Bringing accountability

“There will be no examination of the causes of the worst war in world history, where more non-combatants than combatants died,” Kotler said. “There will be no effort toward accountability – which is different from apology.”

And the fear is that the president’s visit will permit “a dangerous historical amnesia for the war in Japan to continue in certain circles,” she said.

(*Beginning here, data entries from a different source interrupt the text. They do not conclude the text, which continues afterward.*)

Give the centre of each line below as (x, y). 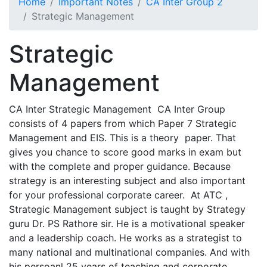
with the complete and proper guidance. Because (120, 166)
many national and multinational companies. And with (129, 252)
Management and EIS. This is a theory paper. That (122, 137)
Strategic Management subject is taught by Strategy (127, 209)
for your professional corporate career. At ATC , (118, 195)
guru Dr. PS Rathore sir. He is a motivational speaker (127, 223)
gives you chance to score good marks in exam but (125, 152)
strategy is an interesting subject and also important (127, 180)
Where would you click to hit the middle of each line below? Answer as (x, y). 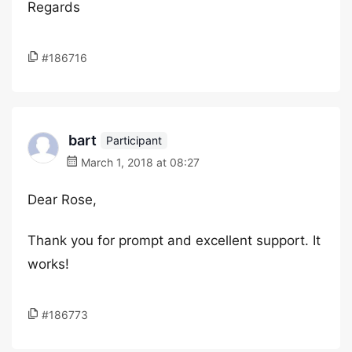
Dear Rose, (62, 200)
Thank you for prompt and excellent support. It (174, 240)
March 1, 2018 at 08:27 (139, 162)
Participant (134, 140)
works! (48, 264)
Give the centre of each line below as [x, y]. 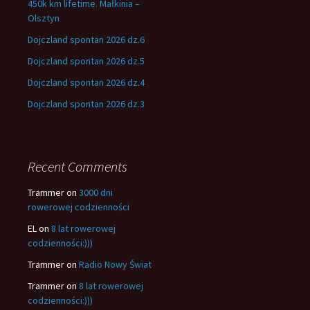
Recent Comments [77, 166]
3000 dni [96, 192]
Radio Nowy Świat [115, 264]
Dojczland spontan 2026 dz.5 [86, 61]
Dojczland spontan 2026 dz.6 [86, 39]
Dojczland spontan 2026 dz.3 [86, 104]
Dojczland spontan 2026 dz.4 [86, 82]
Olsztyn [44, 18]
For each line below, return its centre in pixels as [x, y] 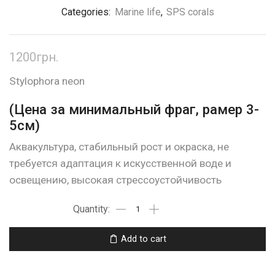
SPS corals [190, 12]
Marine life [137, 12]
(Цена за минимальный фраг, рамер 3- [134, 109]
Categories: [87, 12]
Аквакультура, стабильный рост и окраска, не [119, 146]
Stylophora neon [47, 81]
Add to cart [143, 239]
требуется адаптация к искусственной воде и [120, 163]
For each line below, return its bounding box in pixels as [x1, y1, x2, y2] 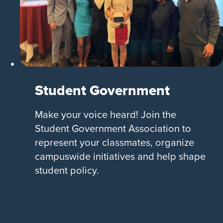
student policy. [35, 163, 99, 178]
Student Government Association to [35, 121, 191, 136]
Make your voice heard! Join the [35, 107, 176, 122]
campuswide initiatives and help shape [35, 149, 206, 164]
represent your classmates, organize [35, 135, 194, 150]
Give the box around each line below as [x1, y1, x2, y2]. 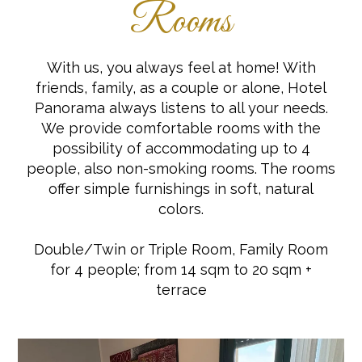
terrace [155, 281, 207, 298]
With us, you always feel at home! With [46, 59, 316, 76]
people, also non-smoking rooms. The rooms [27, 160, 335, 177]
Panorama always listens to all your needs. [34, 99, 328, 116]
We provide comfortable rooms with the [41, 120, 321, 137]
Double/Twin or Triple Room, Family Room [34, 241, 328, 258]
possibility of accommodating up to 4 [52, 140, 310, 157]
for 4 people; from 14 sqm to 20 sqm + [50, 261, 312, 278]
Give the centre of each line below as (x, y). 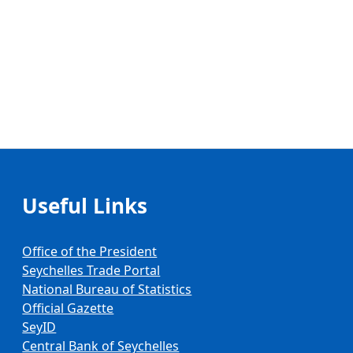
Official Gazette (68, 308)
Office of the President (90, 251)
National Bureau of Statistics (107, 289)
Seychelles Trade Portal (91, 270)
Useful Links (85, 206)
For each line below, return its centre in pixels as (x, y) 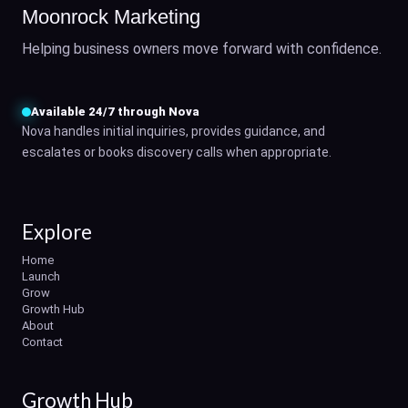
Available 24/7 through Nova (115, 112)
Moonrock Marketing (111, 17)
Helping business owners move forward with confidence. (202, 49)
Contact (42, 342)
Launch (41, 277)
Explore (57, 232)
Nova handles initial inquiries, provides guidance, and (173, 132)
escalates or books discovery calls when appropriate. (177, 153)
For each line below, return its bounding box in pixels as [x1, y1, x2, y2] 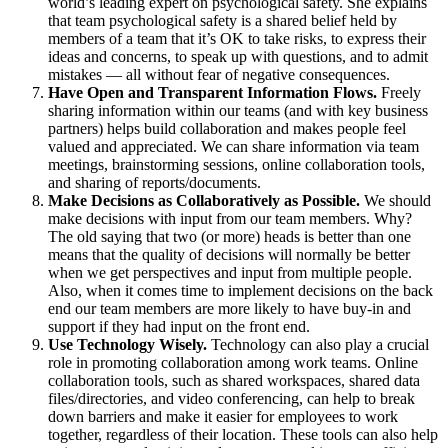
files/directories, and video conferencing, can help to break [48, 389, 415, 407]
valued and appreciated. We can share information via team [48, 137, 419, 155]
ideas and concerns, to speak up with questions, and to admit [48, 47, 428, 65]
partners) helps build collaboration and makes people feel [48, 119, 406, 137]
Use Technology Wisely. [48, 335, 211, 353]
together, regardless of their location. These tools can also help [48, 425, 438, 443]
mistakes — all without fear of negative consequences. [48, 65, 390, 83]
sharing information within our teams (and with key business [48, 101, 428, 119]
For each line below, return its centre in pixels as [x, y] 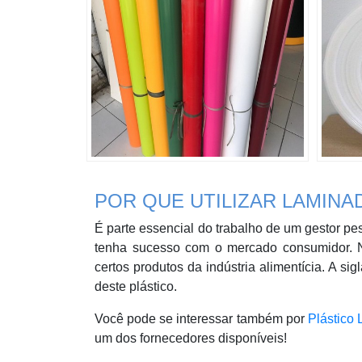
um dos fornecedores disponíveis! [191, 339]
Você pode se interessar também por [201, 319]
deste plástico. [136, 287]
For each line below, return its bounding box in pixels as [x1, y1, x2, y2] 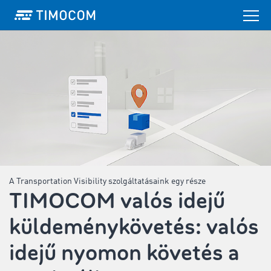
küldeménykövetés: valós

Kotler was pointing at organizations such as The Society for the Dissemination of Historical Fact which, for example, insists that China triggered the Sino-Japanese war in August 1937, denies there was a massacre of civilians in Nanking four months later, claims the United States provoked Japan’s attack on Pearl Harbor in 1941 and refuses to accept that Japanese troops used chemical, biological or bacteoriological weapons against civilians in China.

Meanwhile, there have been reports in the Japanese media hinting that Prime Minister Abe may visit Pearl Harbor in November.

Should he go ahead with that visit on the anniversary of the attack that dragged the US into the conflict, the Japanese leader is likely to face similar criticism as Obama is presently experiencing from sections of his domestic audience.